Rata-rata sajdian oetama di Kampoeng Djoeang di harga Rp 40.000. Jika ingin cemal-cemil, pengunjung juga bisa memilih sajian seperti cireng, tempe pleton (mendoan), kentang goreng, dan masih banyak lagi. Harga untuk kudapan tersebut dimulai dari harga Rp 25.000.

Dan untuk variasi minumannya, pengunjung juga bisa memilih minuman kopi ataupun non kopi seperti yang detikTravel pilih. Bagi pecinta kopi di Kampoeng Djoeang terdapat menu kopassus atau kopi susu dan kodam atau hitam aren yang keduanya dibanderol Rp 30.000 untuk kopassus dan Rp 25.000 untuk kodam.

Varian kopi lainnya pun masih ada lagi, Kampoeng Djoeang juga menyedia minuman hangat seperti wedang uwuh hingga bajigur. Untuk minuman dingin nan segar terdapat pine coaster, candy love, choco butternut, dan yang lainnya.

Harga minuman di sini mulai dari Rp 20.000 hingga Rp 35.000. Kampoeng Djoeang cocok dinikmati ketika terik matahari tengah bersahabat atau dinikmati saat sore tiba, tenang saja tempat ini tutup hingga pukul 20.00 WIB.

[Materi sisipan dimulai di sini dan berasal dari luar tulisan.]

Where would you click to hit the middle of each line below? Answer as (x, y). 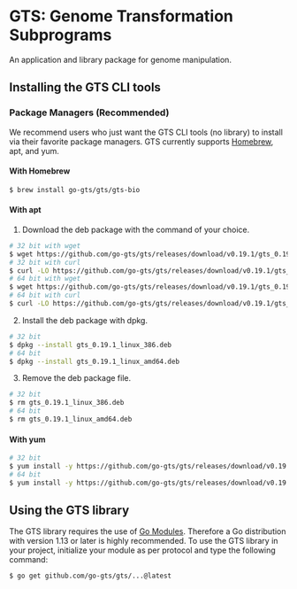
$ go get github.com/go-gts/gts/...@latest (91, 576)
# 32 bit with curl (45, 262)
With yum (27, 439)
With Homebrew (40, 171)
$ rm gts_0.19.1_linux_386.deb (67, 403)
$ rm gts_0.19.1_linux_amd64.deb (71, 419)
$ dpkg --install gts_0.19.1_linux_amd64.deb (94, 361)
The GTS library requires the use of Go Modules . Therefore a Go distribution (148, 531)
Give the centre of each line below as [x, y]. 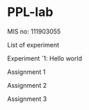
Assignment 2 [27, 85]
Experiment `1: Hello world [44, 58]
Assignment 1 [26, 72]
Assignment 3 [27, 99]
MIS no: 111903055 [34, 31]
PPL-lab [30, 12]
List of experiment [33, 45]

Kampoeng Djoeang adalah kafe di Jakarta dengan ornamen vintage ala-ala rumah joglo bikin nuansa seperti di rumah nenek. Begini suasananya.Kampoeng Djoeang adalah kafe di Jakarta dengan ornamen vintage ala-ala rumah joglo bikin nuansa seperti di rumah nenek. Begini suasananya. (Muhammad Lugas Pribady/detikcom)

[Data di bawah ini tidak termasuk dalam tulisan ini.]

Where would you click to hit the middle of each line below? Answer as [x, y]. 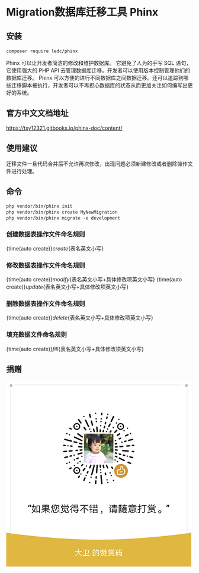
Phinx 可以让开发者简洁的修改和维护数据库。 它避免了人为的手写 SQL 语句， [99, 63]
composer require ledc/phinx [42, 51]
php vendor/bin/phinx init [39, 206]
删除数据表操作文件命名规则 [46, 303]
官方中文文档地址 [37, 113]
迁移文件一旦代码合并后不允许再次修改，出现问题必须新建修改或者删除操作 [97, 164]
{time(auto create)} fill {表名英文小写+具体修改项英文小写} [75, 349]
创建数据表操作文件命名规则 [46, 234]

“Kami buka setiap weekdays itu dari jam 08.00 sampai 20.00 WIB, kalau weekend kita buka dari jam 09.00 sampai 20.00 WIB,” kata salah satu pegawai Kampoeng Djoeang.

Salah satu pengunjung yang datang ke Kampoeng Djoeang, Deva, mengatakan Kampoeng Djoeang cocok untuk yang suka foto-foto dan ia mengetahui tempat ini dari media sosial. Selain ingin berkunjung ke Kampoeng Djoeang, ia dan pasangannya itu sekalian untuk melihat Museum Satriamandala.

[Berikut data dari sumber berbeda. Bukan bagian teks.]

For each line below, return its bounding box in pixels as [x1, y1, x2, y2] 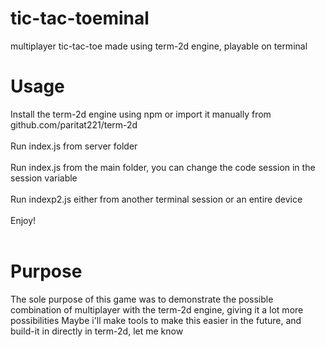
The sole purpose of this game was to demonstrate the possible [10, 293, 274, 305]
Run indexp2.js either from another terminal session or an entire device [10, 193, 303, 205]
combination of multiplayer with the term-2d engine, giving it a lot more [10, 303, 304, 316]
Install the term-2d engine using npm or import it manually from [10, 108, 272, 120]
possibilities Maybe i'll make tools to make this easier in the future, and [10, 314, 302, 326]
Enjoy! [10, 214, 37, 226]
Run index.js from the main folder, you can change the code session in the [10, 161, 316, 173]
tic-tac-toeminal [10, 7, 150, 30]
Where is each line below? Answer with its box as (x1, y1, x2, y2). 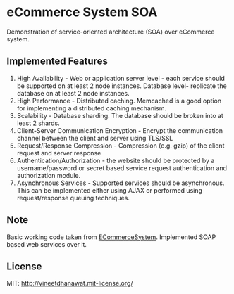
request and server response (16, 148, 101, 157)
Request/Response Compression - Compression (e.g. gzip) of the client (16, 141, 225, 150)
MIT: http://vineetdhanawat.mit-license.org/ (6, 279, 133, 288)
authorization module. (16, 171, 81, 179)
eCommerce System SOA (6, 4, 158, 20)
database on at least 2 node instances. (16, 89, 130, 97)
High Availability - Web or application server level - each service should (16, 74, 225, 82)
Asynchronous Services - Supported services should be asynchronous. (16, 179, 225, 187)
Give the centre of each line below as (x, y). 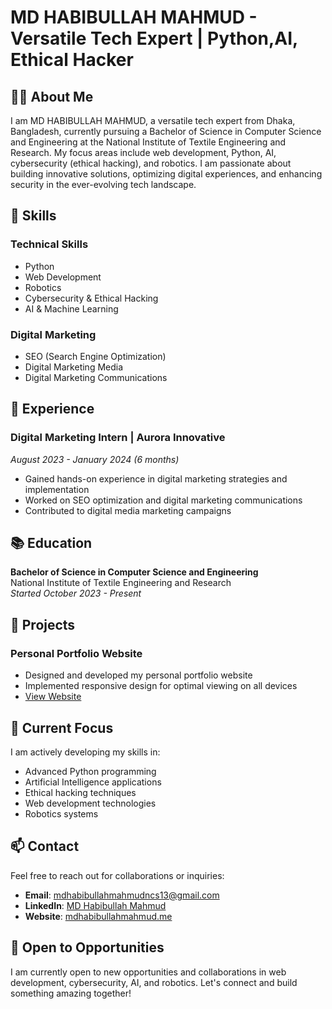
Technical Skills (49, 244)
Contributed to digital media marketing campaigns (128, 510)
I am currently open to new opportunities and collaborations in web (148, 972)
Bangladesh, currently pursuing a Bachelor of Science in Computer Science (166, 131)
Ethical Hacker (72, 60)
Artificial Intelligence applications (93, 782)
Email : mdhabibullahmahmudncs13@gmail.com (122, 895)
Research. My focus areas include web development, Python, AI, (143, 152)

“(Dari Museum Satriamdala) Terus juga sekalian ke Kampoeng Djoeang juga karena di dalam museum ada café. Nah itu juga termasuk vibesnya vintage gitu jadi cocok buat anak-anak yang suka foto-foto,” kata Deva.

“Seneng soalnya ke sini bisa sambil belajar (sejarah) juga sama lihat kafenya ternyata di dalam (kawasan) museum juga ada café yang bagus,” ujar dia.